Após essas reflexões fundamentais acerca da montagem no processo produtivo dessa
sociedade, o autor faz outra importante reflexão acerca desse modo de produção: “a exigência
de ser filmado”. Essa reflexão traz à tona o papel que o público passa a exercer nessa
sociedade: de meros leitores o público passa a ser induzido a se tornar também escritores,
através da ampliação da imprensa que possibilitou um número expressivo de leitores a
escrever de volta para os jornais. “Com isso, a diferença essencial entre autor e público está a
ponto de desaparecer” (BENJAMIN, 1987, p.184).
Passando para uma análise da conduta e formas de se expressar de uma vanguarda,
Benjamin (1987) faz uma breve consideração acerca das ações dadaístas. Sendo o
comportamento social adotado pelos dadaístas o escândalo, o autor faz as seguintes
considerações:

As manifestações dadaístas asseguravam uma distração intensa,


transformando a obra de arte no centro de um escândalo. Essa obra de arte
tinha que satisfazer uma exigência básica: suscitar a indignação pública.
De espetáculo atraente para o olhar sedutor para o ouvido, a obra
convertia-se num tiro. Atingia, pela agressão, o espectador (BENJAMIN,
1987, p.191).

Sendo assim, a polêmica, o escândalo o choque diante do público, passa a ser uma
ferramenta utilizada para chamar atenção para um determinado objeto, seja artístico,
ideológico e etc.
Por fim, Benjamin faz uma análise do que ele chama de “estética da guerra”. A partir
do processo de proletarização geral dos homens e a crescente massificação por outro lado
desse mesmo processo, aparece o fascismo como força reacionária para tentar organizar as
massas -liberam a expressão de sua natureza, mas não os liberam das correntes das relações
de produção e propriedade. Acerca desse assunto, Benjamin diz:

As massas têm o direito de exigir a mudança das relações de propriedade;


o fascismo permite que elas se exprimam, conservando, ao mesmo tempo,
essas relações. Ele desemboca, consequentemente, na estetização da vida
política (BENJAMIN, 1987, p.195).

Essa estetização, conforme o autor, converge para um ponto: a guerra. “A guerra e


somente a guerra permite dar um objetivo aos grandes movimentos de massa, preservando as
relações de produção existentes”(BENJAMIN, 1987, p.195). Segundo a leitura que Benjamin
realiza do manifesto futurista, a estética da guerra se apresenta do seguinte modo:

Como a utilização natural das forças produtivas é bloqueada pelas relações


de propriedade, a intensificação dos recursos técnicos, dos ritmos e das
fontes de energia exige uma utilização antinatural. Essa utilização é
encontrada na guerra, que prova com suas devastações que a sociedade não
estava suficientemente madura para fazer da técnica o seu órgão, e que a
técnica não estava suficientemente avançada para controlar as forças
elementares da sociedade (BENJAMIN, 1987, p.195).
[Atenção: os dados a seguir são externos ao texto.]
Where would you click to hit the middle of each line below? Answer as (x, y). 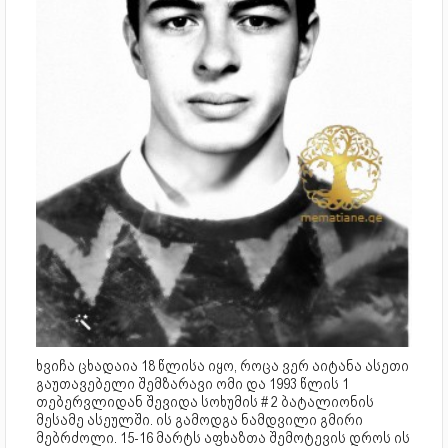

Tal guerra, segundo o autor, é reflexo da utilização insuficiente utilização dos meios
de produção no processo produtivo (as relações de produção e propriedade que permanecem
as mesmas, mesmo diante da possibilidade material das novas técnicas de produção de
superar essas relações) que desemboca na crise constante da economia política. Para
compensar esse desequilíbrio e contradição, “a técnica cobra em material humano o que lhe
foi negado pela sociedade” (BENJAMIN, 1987, p.196). Diante desse cenário presente no
tempo histórico em que se encontra Benjamin, ele compara o modo que a sociedade grega faz
o uso da estética com o modo em que a sociedade de seu tempo está fazendo uso, mais
especificamente o fascismo:

Na época de homero, a humanidade oferecia-se em espetáculo aos deuses


olímpicos; agora, ela se transforma em espetáculo para si mesma. Sua
auto-alienação atingiu o ponto que lhe permite viver sua própria destruição
como um prazer estético de primeira ordem. Eis a estetização da política,
como prática do fascismo (BENJAMIN, 1987, p.196).

Diante desse modo em que o autor termina o texto sobre a era da reprodutibilidade
técnica, podemos aproximar esta conclusão ao pensamento de outro pensador: Debord (1967)
e suas teses do livro “Sociedade do Espetáculo”, em que Debord tem como objeto de crítica a
mesma sociedade que Benjamin, a sociedade mercantil/capitalista, porém este processo que
Benjamin identifica de certo modo se encontra mais avançado.